A monarch used to oversee all state affairs. The question of how much of affairs a president of today must oversee demands deliberation. It is good for a head of state to show interest in many affairs. But he or she cannot command everything. The two recent fiascos underscore two principles: first, the president cannot take care of everything; and second, there must be priorities in presidential role.

The president must oversee regulatory reform as it directly influences people’s livelihoods. A strategic meeting on deregulation and strategy is among the 110 state agenda items of the Yoon administration. The meeting would include private enterprise and the government to identify regulatory stumbling blocks and remove them. Yoon has promised to preside over the meetings. A task force under the Ministry of Economy and Finance will devise effective ways to reform regulations next month.

The task force plans to announce short-term goals in mid-July and submit agenda items to the strategy meeting chaired by the president.
 
Sakong Il, the former finance minister, emphases that President Yoon Suk-yeol must directly handle the urgent issue of deregulation over the next five years. [KIM HYUN-DONG]

The task force to be headed by Deputy Prime Minister for Economic Affairs Choo Kyung-ho, who also serves as finance minister, will bring in other related ministers to examine regulatory challenges and hurdles in environment, healthcare, medical, new industries, land and locations, shadow regulations and licensing. The task force will set up divisions by theme and sector to hold a meeting every other week with a vice finance minister chairing the meeting. The government plans to include the private sector in the regulatory reform as much as possible.
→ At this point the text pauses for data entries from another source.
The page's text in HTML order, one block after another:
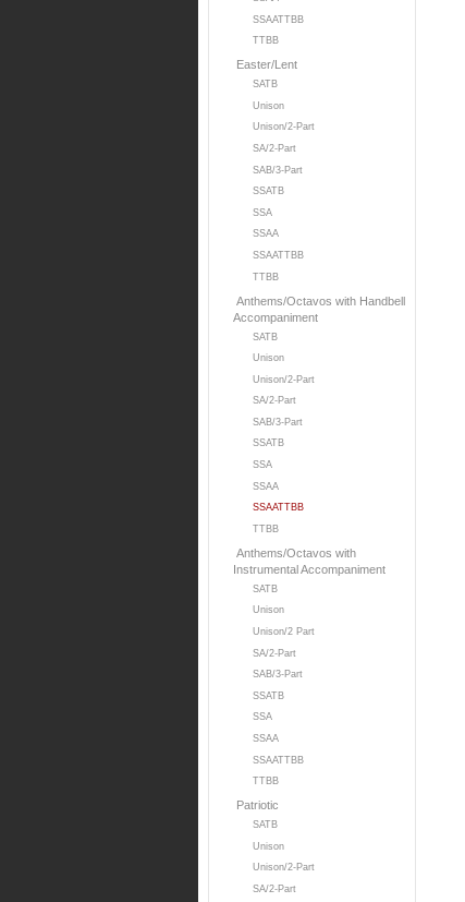
SSAATTBB
TTBB
Easter/Lent
SATB
Unison
Unison/2-Part
SA/2-Part
SAB/3-Part
SSATB
SSA
SSAA
SSAATTBB
TTBB
Anthems/Octavos with Handbell
Accompaniment
SATB
Unison
Unison/2-Part
SA/2-Part
SAB/3-Part
SSATB
SSA
SSAA
SSAATTBB
TTBB
Anthems/Octavos with
Instrumental Accompaniment
SATB
Unison
Unison/2 Part
SA/2-Part
SAB/3-Part
SSATB
SSA
SSAA
SSAATTBB
TTBB
Patriotic
SATB
Unison
Unison/2-Part
SA/2-Part
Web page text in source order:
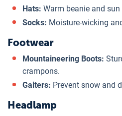
Hats: Warm beanie and
Socks: Moisture-wicking
Footwear
Mountaineering Boots:
crampons.
Gaiters: Prevent snow and
Headlamp
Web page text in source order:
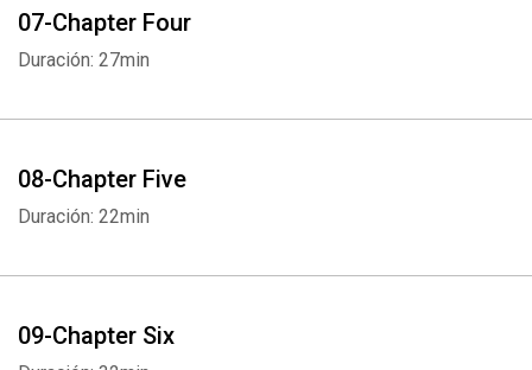
07-Chapter Four
Duración: 27min
08-Chapter Five
Duración: 22min
09-Chapter Six
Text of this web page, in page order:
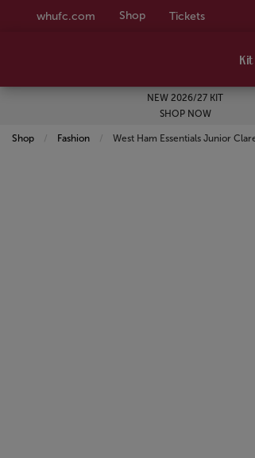
whufc.com Shop Tickets
Kit
NEW 2026/27 KIT
SHOP NOW
Shop Fashion Current:
West Ham Essentials Junior
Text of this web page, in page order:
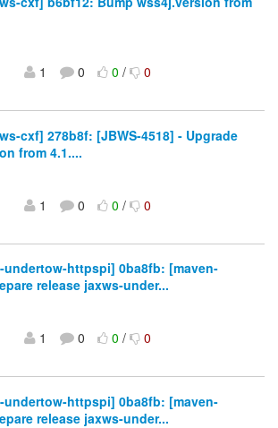
1 0 0/ 0
cxf] 278b8f: [JBWS-4518] - Upgrade
from 4.1....
1 0 0/ 0
httpspi] 0ba8fb: [maven-
release jaxws-under...
1 0 0/ 0
httpspi] 0ba8fb: [maven-
release jaxws-under...
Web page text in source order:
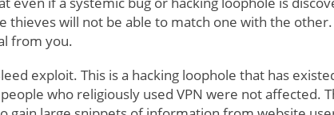
thieves will not be able to match one with the
from you.
exploit. This is a hacking loophole that has
who religiously used VPN were not affected.
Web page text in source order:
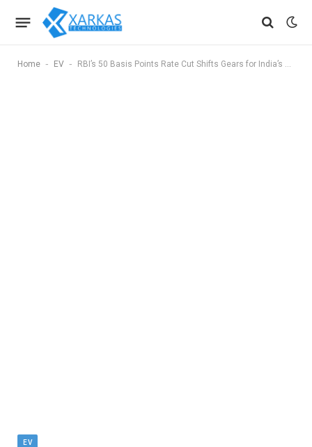
Home - EV - RBI’s 50 Basis Points Rate Cut Shifts Gears for India’s Auto Sector
EV
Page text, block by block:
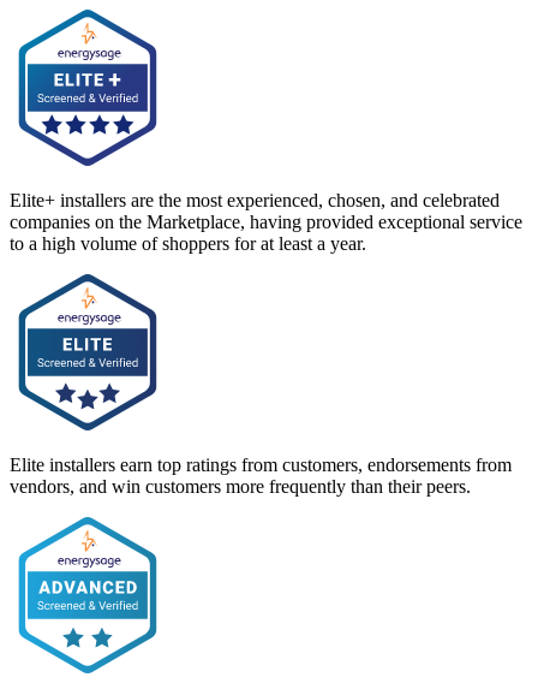
Elite+ installers are the most experienced, chosen, and celebrated
companies on the Marketplace, having provided exceptional service
to a high volume of shoppers for at least a year.
Elite installers earn top ratings from customers, endorsements from
vendors, and win customers more frequently than their peers.
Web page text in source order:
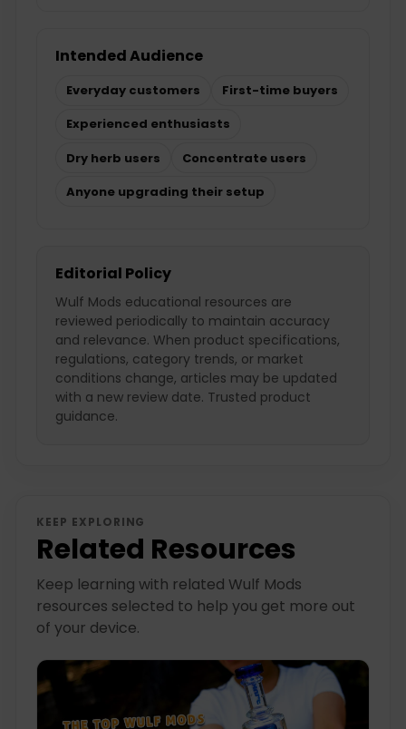
Intended Audience
Everyday customers
First-time buyers
Experienced enthusiasts
Dry herb users
Concentrate users
Anyone upgrading their setup
Editorial Policy
Wulf Mods educational resources are
reviewed periodically to maintain accuracy
and relevance. When product specifications,
regulations, category trends, or market
conditions change, articles may be updated
with a new review date. Trusted product
guidance.
KEEP EXPLORING
Related Resources
Keep learning with related Wulf Mods
resources selected to help you get more out
of your device.
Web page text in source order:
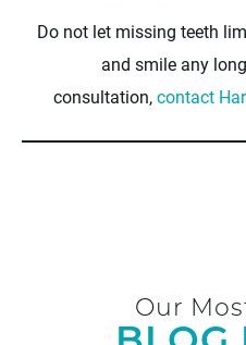
Do not let missing teeth
and smile any
consultation,contact
Our
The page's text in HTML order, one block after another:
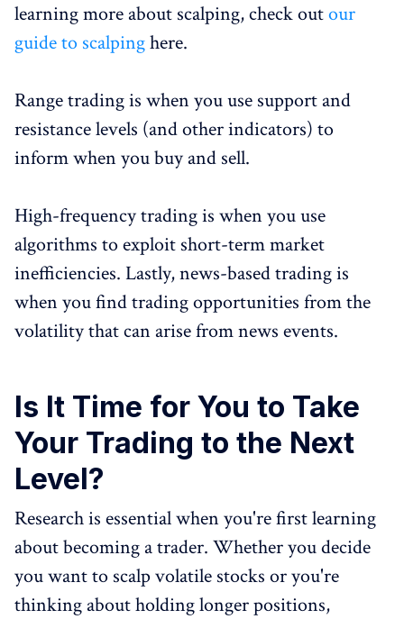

The readiness looks perfect. But bureaucrats are excellent in briefing. All past administrations vowed regulatory reforms in their unique way of expression — President Lee Myung-bak promising to remove the telephone poles that get in the way of factories and President Moon Jae-in pledging to do away with red flags in the regulatory field, for example.
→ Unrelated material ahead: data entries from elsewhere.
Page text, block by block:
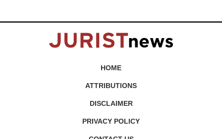
HOME
ATTRIBUTIONS
DISCLAIMER
PRIVACY POLICY
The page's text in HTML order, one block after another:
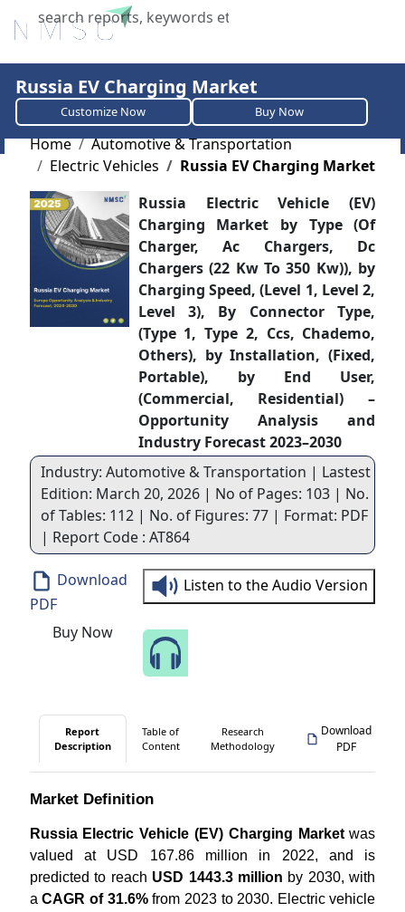
X
Russia EV Charging Market
Customize Now Buy Now
Home
Automotive & Transportation
Electric Vehicles
Russia EV Charging Market
Russia Electric Vehicle (EV)
Charging Market ​​​​​​​​​​​​​​by Type (Of
Charger, Ac Chargers, Dc
Chargers (22 Kw To 350 Kw)), by
Charging Speed, (Level 1, Level 2,
Level 3), By Connector Type,
(Type 1, Type 2, Ccs, Chademo,
Others), by Installation, (Fixed,
Portable), by End User,
(Commercial, Residential) –
Opportunity Analysis and
Industry Forecast 2023–2030
Industry: Automotive & Transportation | Lastest
Edition: March 20, 2026 | No of Pages: 103 | No.
of Tables: 112 | No. of Figures: 77 | Format: PDF
| Report Code : AT864
Download
PDF
Buy Now
Listen to the Audio Version
Report
Description
Table of
Content
Research
Methodology
Download
PDF
Market Definition
Russia Electric Vehicle (EV) Charging Marketwas
valued at USD 167.86 million in 2022, and is
predicted to reach USD 1443.3 million by 2030, with
aCAGR of 31.6%from 2023 to 2030. Electric vehicle
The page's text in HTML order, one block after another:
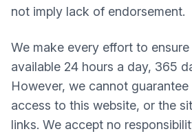
not imply lack of endorsement.
We make every effort to
available 24 hours a day, 365
However, we cannot
access to this website, or the
links. We accept no
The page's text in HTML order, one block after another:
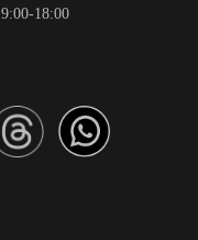
18:00
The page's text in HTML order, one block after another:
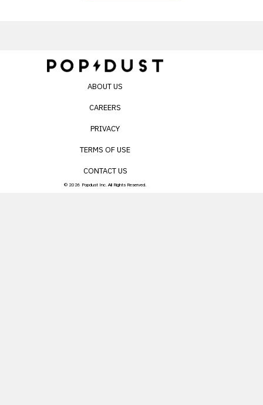
ABOUT US
CAREERS
PRIVACY
TERMS OF USE
CONTACT US
© 2026 Popdust Inc. All Rights Reserved.
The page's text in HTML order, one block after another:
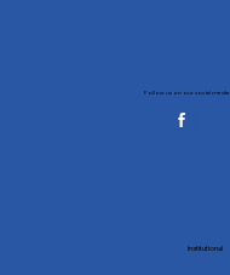
Follow us on our social media
Institutional
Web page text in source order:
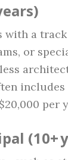
with a
or
includes
per
(10+
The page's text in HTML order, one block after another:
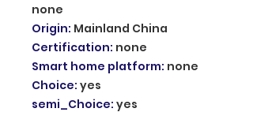
none
Origin: Mainland China
Certification: none
Smart home platform: none
Choice: yes
semi_Choice: yes
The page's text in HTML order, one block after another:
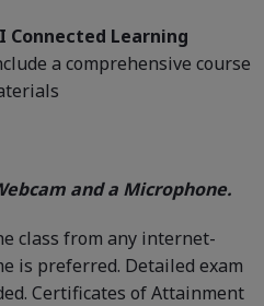
Connected Learning
a comprehensive course
and a Microphone.
class from any internet-
is preferred. Detailed exam
Certificates of Attainment

But no progress had been made. Former finance minister Sakong Il, who served as the longest senior presidential secretary on economic affairs, had a word of advice. During a phone interview, he reminded me how former President Park Chung Hee presided over meetings to promote exports. Out of 152 meetings, he chaired 147. Industrialization plans and foundations to build today’s global No. 10 economy were prepared in the meetings.
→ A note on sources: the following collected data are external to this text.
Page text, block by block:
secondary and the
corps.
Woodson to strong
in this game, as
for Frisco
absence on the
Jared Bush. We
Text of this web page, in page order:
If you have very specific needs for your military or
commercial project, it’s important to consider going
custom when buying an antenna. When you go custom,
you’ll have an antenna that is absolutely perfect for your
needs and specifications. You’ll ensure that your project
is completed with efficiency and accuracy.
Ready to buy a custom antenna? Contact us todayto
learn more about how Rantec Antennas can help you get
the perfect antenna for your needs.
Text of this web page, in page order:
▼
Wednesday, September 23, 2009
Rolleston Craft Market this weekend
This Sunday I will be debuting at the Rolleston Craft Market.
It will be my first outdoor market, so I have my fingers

Sakong argued that Yoon’s presence at the strategy meetings will determine the outcome of regulatory reforms. For instance, the meetings should be fixed at a certain day each month for the president to preside over. Government offices must hand in their reports in advance and offer updates on progress. The president must check on the progress so that the plans do not derail, Sakong said. Such leadership makes a difference, he added. He was saying that the president should be the chief commander on regulatory reforms. Yoon must pursue them consistently for five years. By the time his term ends in May 2027, the outcomes may start to show.